The Sextant Funds intend to comply with the concept of Clean shares as defined by the United States Securities and Exchange Commission. Clean shares are characterized by a lack any ongoing distribution expenses, sub-transfer agency, or recordkeeping fees, and that financial intermediaries transact shares solely on an agency basis. When you purchase Clean shares through a financial intermediary, such as a broker-dealer or financial adviser, you may be charged a transaction fee or commission to purchase the shares.
ABOUT SATURNA CAPITAL CORPORATION
Saturna Capital Corporation https://www.saturna.com/, established in 1989 in Bellingham, Washington, USA, is a private, employee-owned, investment adviser with US$3.3 billion in assets under management, providing investment advisory services to mutual funds, institutions, businesses, individuals, and endowments.
Please consider an investment’s objectives, risks, charges, and expenses carefully before investing.
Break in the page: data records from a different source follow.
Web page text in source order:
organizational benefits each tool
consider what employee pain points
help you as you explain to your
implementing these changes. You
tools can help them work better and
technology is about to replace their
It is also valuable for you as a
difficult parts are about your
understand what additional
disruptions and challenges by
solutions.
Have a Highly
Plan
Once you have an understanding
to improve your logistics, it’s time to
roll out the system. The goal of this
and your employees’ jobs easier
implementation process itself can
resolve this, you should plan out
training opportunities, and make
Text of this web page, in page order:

To obtain this and other important information about the Sextant Mutual Funds in a current prospectus or summary prospectus, please visit http://www.sextantfunds.com or call toll free 1-800-728-8762. Please read the prospectus or summary prospectus carefully before investing. Distributed by Saturna Brokerage Services, a wholly-owned subsidiary of Saturna Capital Corporation, investment adviser to the Sextant Mutual Funds.
The Growth Fund may invest in smaller companies, which involve higher investment risks in that they often have limited product lines, markets and resources, or their securities may trade less frequently and have greater price fluctuation than those of larger companies.
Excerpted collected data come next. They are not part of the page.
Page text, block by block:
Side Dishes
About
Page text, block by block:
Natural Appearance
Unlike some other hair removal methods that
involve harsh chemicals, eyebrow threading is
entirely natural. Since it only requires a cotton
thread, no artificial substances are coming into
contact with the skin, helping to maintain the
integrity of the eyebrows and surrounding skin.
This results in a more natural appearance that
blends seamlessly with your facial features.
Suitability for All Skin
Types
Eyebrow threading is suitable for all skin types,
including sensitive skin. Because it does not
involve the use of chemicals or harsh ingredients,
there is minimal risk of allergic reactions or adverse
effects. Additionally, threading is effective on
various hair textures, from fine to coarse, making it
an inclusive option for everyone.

The International Fund involves risks not typically associated with investing in US securities. These include fluctuations in currency exchange rates, less public information about securities, less governmental market supervision, and lack of uniform financial, social, and political standards.
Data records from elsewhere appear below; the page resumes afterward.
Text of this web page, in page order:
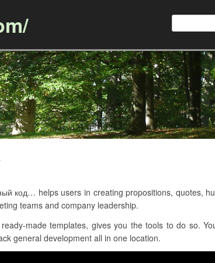
Search
код… helps users in creating propositions, quotes,
teams and company leadership.
made templates, gives you the tools to do so.
general development all in one location.
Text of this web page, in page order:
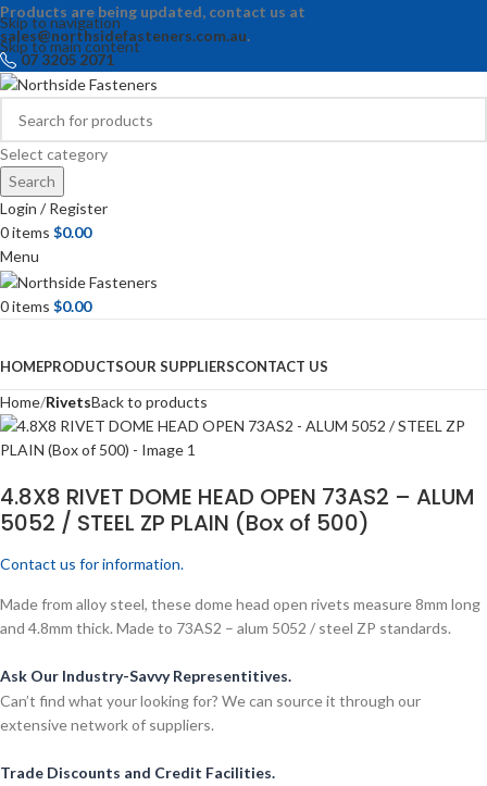
Skip to navigation
Skip to main content
Products are being updated, contact us at
sales@northsidefasteners.com.au.
07 3205 2071
Select category
Search
Login / Register
0items $0.00
Menu
0items $0.00
HOMEPRODUCTSOUR SUPPLIERSCONTACT US
Home RivetsBack to products
4.8X8 RIVET DOME HEAD OPEN 73AS2 – ALUM
5052 / STEEL ZP PLAIN (Box of 500)
Contact us for information.
Made from alloy steel, these dome head open rivets measure 8mm long
and 4.8mm thick. Made to 73AS2 – alum 5052 / steel ZP standards.
Ask Our Industry-Savvy Representitives.
Can’t find what your looking for? We can source it through our
extensive network of suppliers.
Trade Discounts and Credit Facilities.

The Core Fund involves the risks of both equity and debt investing, although it seeks to mitigate these risks by maintaining a widely diversified portfolio that includes domestic stocks, foreign stocks, short and long-term bonds, and money market instruments.
Investment in the Global High Income Fund entails the risks of both equity and debt securities, although it seeks to mitigate these risks through a widely diversified portfolio that includes foreign and domestic stocks and bonds. Issuers of high-yield securities are generally not as strong financially as those issuing higher quality securities. Investments in high-yield securities can be speculative in nature. High-yield bonds may have low or no ratings and may be considered “junk bonds.”
The risks inherent in the Short-Term Bond and Bond Income Funds depend primarily on the terms and quality of the obligations in their portfolios, as well as on bond market conditions. When interest rates rise, bond prices fall. When interest rates fall, bond prices rise. Bonds with longer maturities (such as those held by the Bond Income Fund) usually are more sensitive to interest rate changes than bonds with shorter maturities (such as those held by the Short-Term Bond Fund). The Funds entail credit risk, which is the possibility that a bond will not be able to pay interest or principal when due. If the credit quality of a bond is perceived to decline, investors will demand a higher yield, which means a lower price on that bond to compensate for the higher level of risk.